Shawn, much congratulations on your new record! I would just like to add 


> one comment. In your enthusiasm you wrote: "The 12.08 was backed up with two
> runs of 12.15 @ 103 MPH. Next stop 240 volts !!! We may just skip the 11's
> and head straight for the 10's. Probably not but it sure sounds good."
> Just so the newbees on the list know, in our daily life a second may seem
> ...


----------



## EVDL List (Jul 27, 2007)

Indeed most super cars are in the 11 second range. Ferraris, Lamborghinis, Mazeratis, anyting that ends with an i is generally in the 11 second range or slower. It takes LOTS of power to get into the 10's!

Brian




> ---- Roderick Wilde <[email protected]> wrote:
> 
> =============
> Shawn, much congratulations on your new record! I would just like to add
> ...


----------



## EVDL List (Jul 27, 2007)

Hi Rod,

As I said the 12.08 was on our final run. The two runs of 12.15 @ 103 
mph immediately preceeded. I'm beginning to see why Mr Berubi loves 
going hunting with the CE4. This bike is incredibly consistent. It 
doesn't spin on a good track, there is no front end lift, and the rest 
is battery temp and voltage. I pushed the battery temp up before the 
last run and it hit just about where I thought. Ironic that if we would 
have made it to the 11's the record would have been more than 1% faster 
than the 12.15 and wouldn't have counted. As it is the 12.08 leaves a 
good jumping off point to go to 240 volts.

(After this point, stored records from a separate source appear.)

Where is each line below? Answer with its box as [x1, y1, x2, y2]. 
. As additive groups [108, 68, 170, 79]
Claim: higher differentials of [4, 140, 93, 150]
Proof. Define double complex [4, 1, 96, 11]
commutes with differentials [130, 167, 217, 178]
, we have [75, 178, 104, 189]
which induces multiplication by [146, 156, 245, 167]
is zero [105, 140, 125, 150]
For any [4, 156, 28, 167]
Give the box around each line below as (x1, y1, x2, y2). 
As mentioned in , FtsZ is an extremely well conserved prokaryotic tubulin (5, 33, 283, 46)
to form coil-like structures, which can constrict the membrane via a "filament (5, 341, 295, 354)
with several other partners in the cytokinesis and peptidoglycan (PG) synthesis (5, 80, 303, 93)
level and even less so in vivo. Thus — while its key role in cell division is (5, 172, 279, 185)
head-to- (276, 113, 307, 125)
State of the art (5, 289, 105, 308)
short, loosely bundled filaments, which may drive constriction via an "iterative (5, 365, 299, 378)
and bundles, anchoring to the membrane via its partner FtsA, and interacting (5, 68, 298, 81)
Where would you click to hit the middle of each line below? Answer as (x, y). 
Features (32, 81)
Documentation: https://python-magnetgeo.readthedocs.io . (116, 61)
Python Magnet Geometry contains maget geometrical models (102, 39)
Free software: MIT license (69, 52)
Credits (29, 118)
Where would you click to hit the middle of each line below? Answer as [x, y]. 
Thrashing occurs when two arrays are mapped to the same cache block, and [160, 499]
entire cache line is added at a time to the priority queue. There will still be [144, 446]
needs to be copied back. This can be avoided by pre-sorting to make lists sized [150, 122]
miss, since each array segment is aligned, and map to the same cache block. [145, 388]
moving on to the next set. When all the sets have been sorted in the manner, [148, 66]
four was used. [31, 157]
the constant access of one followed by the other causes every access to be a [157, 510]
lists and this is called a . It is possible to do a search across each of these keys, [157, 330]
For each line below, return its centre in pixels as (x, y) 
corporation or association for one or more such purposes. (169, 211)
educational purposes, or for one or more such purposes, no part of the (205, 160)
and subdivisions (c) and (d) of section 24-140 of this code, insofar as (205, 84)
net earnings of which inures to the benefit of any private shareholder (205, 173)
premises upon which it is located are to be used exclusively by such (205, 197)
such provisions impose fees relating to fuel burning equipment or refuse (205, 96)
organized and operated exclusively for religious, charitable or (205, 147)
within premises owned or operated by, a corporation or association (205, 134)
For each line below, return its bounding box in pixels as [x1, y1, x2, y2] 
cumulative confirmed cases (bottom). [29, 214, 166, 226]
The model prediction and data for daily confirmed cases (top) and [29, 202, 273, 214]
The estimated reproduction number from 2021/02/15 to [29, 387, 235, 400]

So I ran some numbers through the Speedworld calculator:


At 168 volts as on Saturday
AGNS has a GVW with rider of about 550 lb.
Best ET was 12.08
Amount of batteries was 14 pcs
Calculated wheel HP = 62 / 14 batteries = 4.4 wheel hp per battery

At 240 volts
AGNS will have a GVW of about 622 lbs.
Amount of batteries will be 20 pcs
Calculated wheel HP = 20 x 4.4 = 88 wheel hp
Back through the calculator and we get......
11.20 ET

Of course this assumes many things including traction, etc... BUT
the gearing at 240 volts is going to give the motors much more headroom 
at the end of the strip. In others words they will be pulling all the 
way down the track instead of half way. AGNS ran the 1/8 at over 90 
mph yesterday and just cruised the rest of the way to 103 in the 1/4. 
On OJ we are getting over 5 HP per battery to the track. Although the 
custom LMC motors are more efficient than the Perms on AGNS, I still 
think we can get 4.8 HP to the ground on AGNS when the gearing is 
right.

So one more time through the calculator:
Calcualted wheel HP = 20 x 4.8 = 96 wheel hp
Estimated ET = 10.85 secs @ 125 MPH.


Now that would be pretty fast on a minibike.

Shawn




-----Original Message-----
From: Roderick Wilde <[email protected]>
To: [email protected]
Sent: Sun, 29 Jul 2007 1:51 am
Subject: Re: AGNS takes NEDRA record # 6


Shawn, much congratulations on your new record! I would just like to 


> add one comment. In your enthusiasm you wrote: "The 12.08 was backed up
> with two runs of 12.15 @ 103 MPH. Next stop 240 volts !!! We may just
> skip the 11's and head straight for the 10's. Probably not but it sure
> sounds good."Â*
> ...


----------



## EVDL List (Jul 27, 2007)

> --- [email protected] wrote:
> 
> Shawn,
> Sounds great to me.
> ...


----------



## EVDL List (Jul 27, 2007)

Douglas wheels
Burris tires
DEKA AGM batteries


-----Original Message-----
From: keith vansickle <[email protected]>
To: [email protected]
Sent: Sun, 29 Jul 2007 10:36 am
Subject: Re: AGNS takes NEDRA record # 6





> --- [email protected] wrote:
> 
> Shawn,
> Sounds great to me.
> ...


----------



## EVDL List (Jul 27, 2007)

Hi, Shawn,

Congratulations on your new record. Maybe this will entice Steve Kiser to
take Dragon Rose out of mothballs and get back on the track.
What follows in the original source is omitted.